◆ Dataset entries:
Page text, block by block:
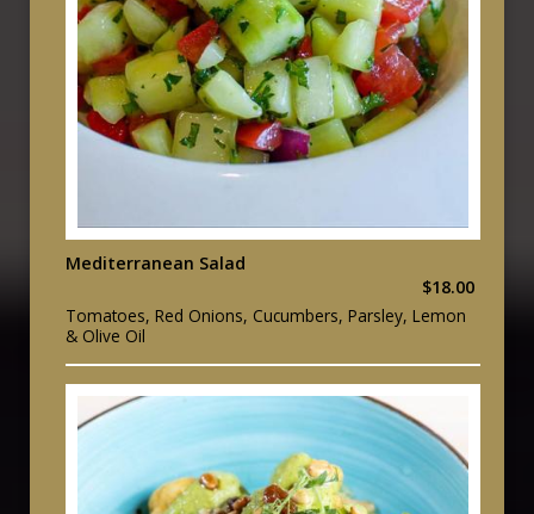
Mediterranean Salad
$18.00
Tomatoes, Red Onions, Cucumbers, Parsley, Lemon
& Olive Oil
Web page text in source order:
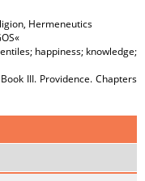
Hermeneutics
happiness; knowledge;
III. Providence. Chapters
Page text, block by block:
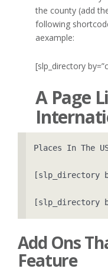
the county (add
following
aexample:
[slp_directory
A Page
Places In The
[slp_directory
[slp_directory
Add Ons
Feature
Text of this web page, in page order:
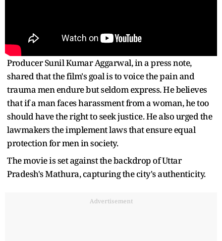
Producer Sunil Kumar Aggarwal, in a press note,
shared that the film's goal is to voice the pain and
trauma men endure but seldom express. He believes
that if a man faces harassment from a woman, he too
should have the right to seek justice. He also urged the
lawmakers the implement laws that ensure equal
protection for men in society.
The movie is set against the backdrop of Uttar
Pradesh's Mathura, capturing the city's authenticity.
Advertisement
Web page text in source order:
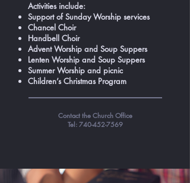
Activities include:
Support of Sunday Worship services
Chancel Choir
Handbell Choir
Advent Worship and Soup Suppers
Lenten Worship and Soup Suppers
Summer Worship and picnic
Children’s Christmas Program
Contact the Church Office
Tel: 740-452-7569
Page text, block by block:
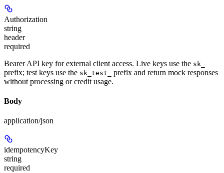
Authorization
string
header
required
Bearer API key for external client access. Live keys use the sk_
prefix; test keys use the sk_test_
prefix and return mock responses
without processing or credit usage.
Body
application/json
idempotencyKey
string
required
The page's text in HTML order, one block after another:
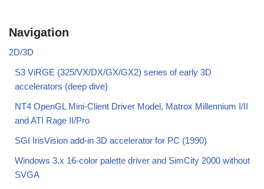
Navigation
2D/3D
S3 ViRGE (325/VX/DX/GX/GX2) series of early 3D
accelerators (deep dive)
NT4 OpenGL Mini-Client Driver Model, Matrox Millennium I/II
and ATI Rage II/Pro
SGI IrisVision add-in 3D accelerator for PC (1990)
Windows 3.x 16-color palette driver and SimCity 2000 without
SVGA
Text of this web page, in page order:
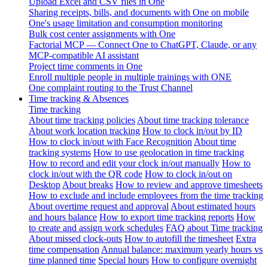
Sharing receipts, bills, and documents with One on mobile
One's usage limitation and consumption monitoring
Bulk cost center assignments with One
Factorial MCP — Connect One to ChatGPT, Claude, or any
MCP-compatible AI assistant
Project time comments in One
Enroll multiple people in multiple trainings with ONE
One complaint routing to the Trust Channel
Time tracking & Absences
Time tracking
About time tracking policies About time tracking tolerance
About work location tracking How to clock in/out by ID
How to clock in/out with Face Recognition About time
tracking systems How to use geolocation in time tracking
How to record and edit your clock in/out manually How to
clock in/out with the QR code How to clock in/out on
Desktop About breaks How to review and approve timesheets
How to exclude and include employees from the time tracking
About overtime request and approval About estimated hours
and hours balance How to export time tracking reports How
to create and assign work schedules FAQ about Time tracking
About missed clock-outs How to autofill the timesheet Extra
time compensation Annual balance: maximum yearly hours vs
time planned time Special hours How to configure overnight
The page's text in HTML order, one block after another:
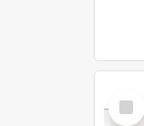
Select
Item
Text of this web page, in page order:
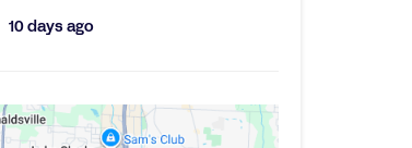
10 days ago
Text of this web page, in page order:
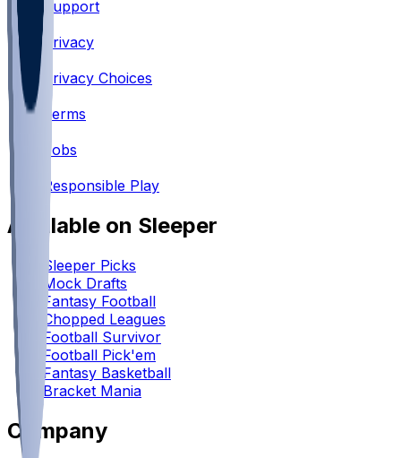
Support
•
Privacy
Privacy Choices
Terms
Jobs
Responsible Play
Available on Sleeper
Sleeper Picks
Mock Drafts
Fantasy Football
Chopped Leagues
Football Survivor
Football Pick'em
Fantasy Basketball
Bracket Mania
Company
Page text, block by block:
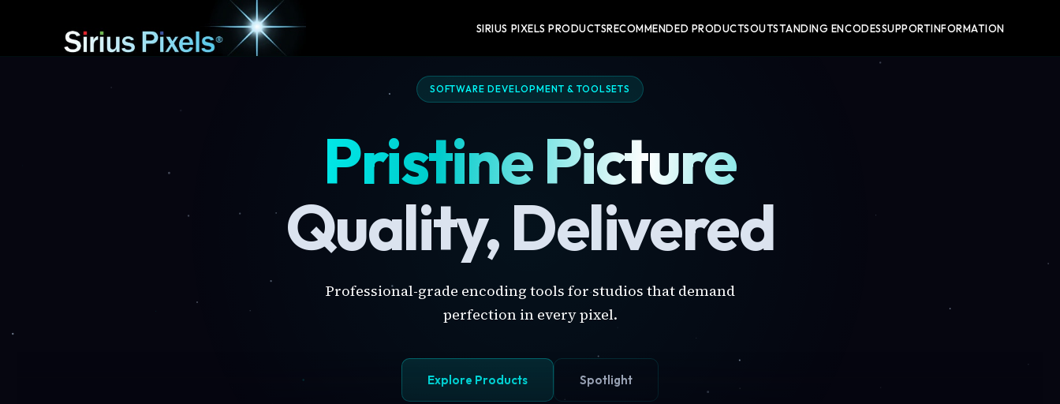
SIRIUS PIXELS PRODUCTSRECOMMENDED PRODUCTSOUTSTANDING ENCODESSUPPORTINFORMATION
SOFTWARE DEVELOPMENT & TOOLSETS
Pristine Picture
Quality, Delivered
Professional-grade encoding tools for studios that demand
perfection in every pixel.
Explore Products Spotlight
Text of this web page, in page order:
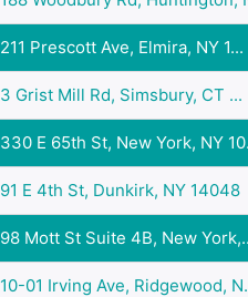
211 Prescott Ave, Elmira, NY 1...
3 Grist Mill Rd, Simsbury, CT ...
330 E 65th St, New York, NY
91 E 4th St, Dunkirk, NY 14048
98 Mott St Suite 4B, New
10-01 Irving Ave, Ridgewood,
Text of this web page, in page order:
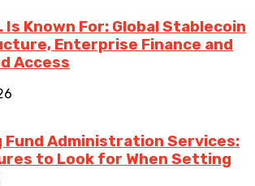
Is Known For: Global Stablecoin
Enterprise Finance and
Access
Fund Administration Services:
to Look for When Setting
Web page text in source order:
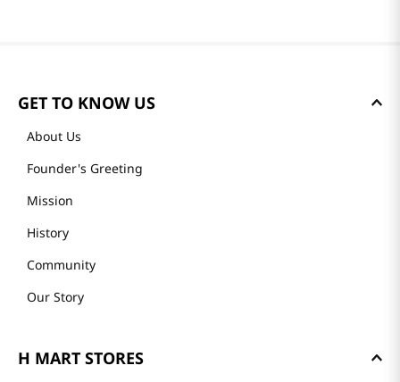
GET TO KNOW US
About Us
Founder's Greeting
Mission
History
Community
Our Story
H MART STORES
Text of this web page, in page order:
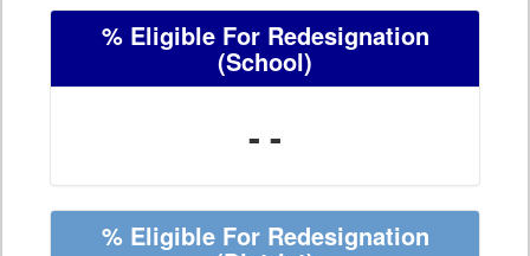
% Eligible For Redesignation
(School)
- -
% Eligible For Redesignation
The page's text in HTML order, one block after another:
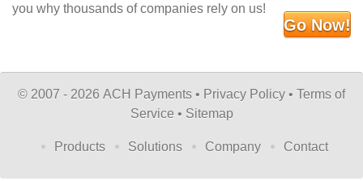
you why thousands of companies rely on us!
Go Now!
© 2007 - 2026 ACH Payments • Privacy Policy • Terms of
Service • Sitemap
Products Solutions Company Contact

◆ YOUR TASK: Write out each entry exactly as given, omitting any picture.

◆ WRITTEN RESPONSE:
Page text, block by block:
Mediterranean Salad
$18.00
Tomatoes, Red Onions, Cucumbers, Parsley, Lemon
& Olive Oil
Web page text in source order:
Hermeneutics
happiness; knowledge;
III. Providence. Chapters
Page text, block by block:
the county (add
following
aexample:
[slp_directory
A Page
Places In The
[slp_directory
[slp_directory
Add Ons
Feature
Text of this web page, in page order:
Producer Sunil Kumar Aggarwal, in a press note,
shared that the film's goal is to voice the pain and
trauma men endure but seldom express. He believes
that if a man faces harassment from a woman, he too
should have the right to seek justice. He also urged the
lawmakers the implement laws that ensure equal
protection for men in society.
The movie is set against the backdrop of Uttar
Pradesh's Mathura, capturing the city's authenticity.
Advertisement
Web page text in source order:
Activities include:
Support of Sunday Worship services
Chancel Choir
Handbell Choir
Advent Worship and Soup Suppers
Lenten Worship and Soup Suppers
Summer Worship and picnic
Children’s Christmas Program
Contact the Church Office
Tel: 740-452-7569
Page text, block by block:
Authorization
string
header
required
Bearer API key for external client access. Live keys use the sk_
prefix; test keys use the sk_test_
prefix and return mock responses
without processing or credit usage.
Body
application/json
idempotencyKey
string
required
The page's text in HTML order, one block after another:
Navigation
2D/3D
S3 ViRGE (325/VX/DX/GX/GX2) series of early 3D
accelerators (deep dive)
NT4 OpenGL Mini-Client Driver Model, Matrox Millennium I/II
and ATI Rage II/Pro
SGI IrisVision add-in 3D accelerator for PC (1990)
Windows 3.x 16-color palette driver and SimCity 2000 without
SVGA
Text of this web page, in page order:
Sharing receipts, bills, and documents with One on mobile
One's usage limitation and consumption monitoring
Bulk cost center assignments with One
Factorial MCP — Connect One to ChatGPT, Claude, or any
MCP-compatible AI assistant
Project time comments in One
Enroll multiple people in multiple trainings with ONE
One complaint routing to the Trust Channel
Time tracking & Absences
Time tracking
About time tracking policies About time tracking tolerance
About work location tracking How to clock in/out by ID
How to clock in/out with Face Recognition About time
tracking systems How to use geolocation in time tracking
How to record and edit your clock in/out manually How to
clock in/out with the QR code How to clock in/out on
Desktop About breaks How to review and approve timesheets
How to exclude and include employees from the time tracking
About overtime request and approval About estimated hours
and hours balance How to export time tracking reports How
to create and assign work schedules FAQ about Time tracking
About missed clock-outs How to autofill the timesheet Extra
time compensation Annual balance: maximum yearly hours vs
time planned time Special hours How to configure overnight
The page's text in HTML order, one block after another:
Select
Item
Text of this web page, in page order:
10 days ago
Text of this web page, in page order:
Support
•
Privacy
Privacy Choices
Terms
Jobs
Responsible Play
Available on Sleeper
Sleeper Picks
Mock Drafts
Fantasy Football
Chopped Leagues
Football Survivor
Football Pick'em
Fantasy Basketball
Bracket Mania
Company
Page text, block by block:
SIRIUS PIXELS PRODUCTSRECOMMENDED PRODUCTSOUTSTANDING ENCODESSUPPORTINFORMATION
SOFTWARE DEVELOPMENT & TOOLSETS
Pristine Picture
Quality, Delivered
Professional-grade encoding tools for studios that demand
perfection in every pixel.
Explore Products Spotlight
Text of this web page, in page order:
211 Prescott Ave, Elmira, NY 1...
3 Grist Mill Rd, Simsbury, CT ...
330 E 65th St, New York, NY
91 E 4th St, Dunkirk, NY 14048
98 Mott St Suite 4B, New
10-01 Irving Ave, Ridgewood,
Text of this web page, in page order:
Is Known For: Global Stablecoin
Enterprise Finance and
Access
Fund Administration Services:
to Look for When Setting
Web page text in source order:
GET TO KNOW US
About Us
Founder's Greeting
Mission
History
Community
Our Story
H MART STORES
Text of this web page, in page order:
% Eligible For Redesignation
(School)
- -
% Eligible For Redesignation
The page's text in HTML order, one block after another:
you why thousands of companies rely on us!
Go Now!
© 2007 - 2026 ACH Payments • Privacy Policy • Terms of
Service • Sitemap
Products Solutions Company Contact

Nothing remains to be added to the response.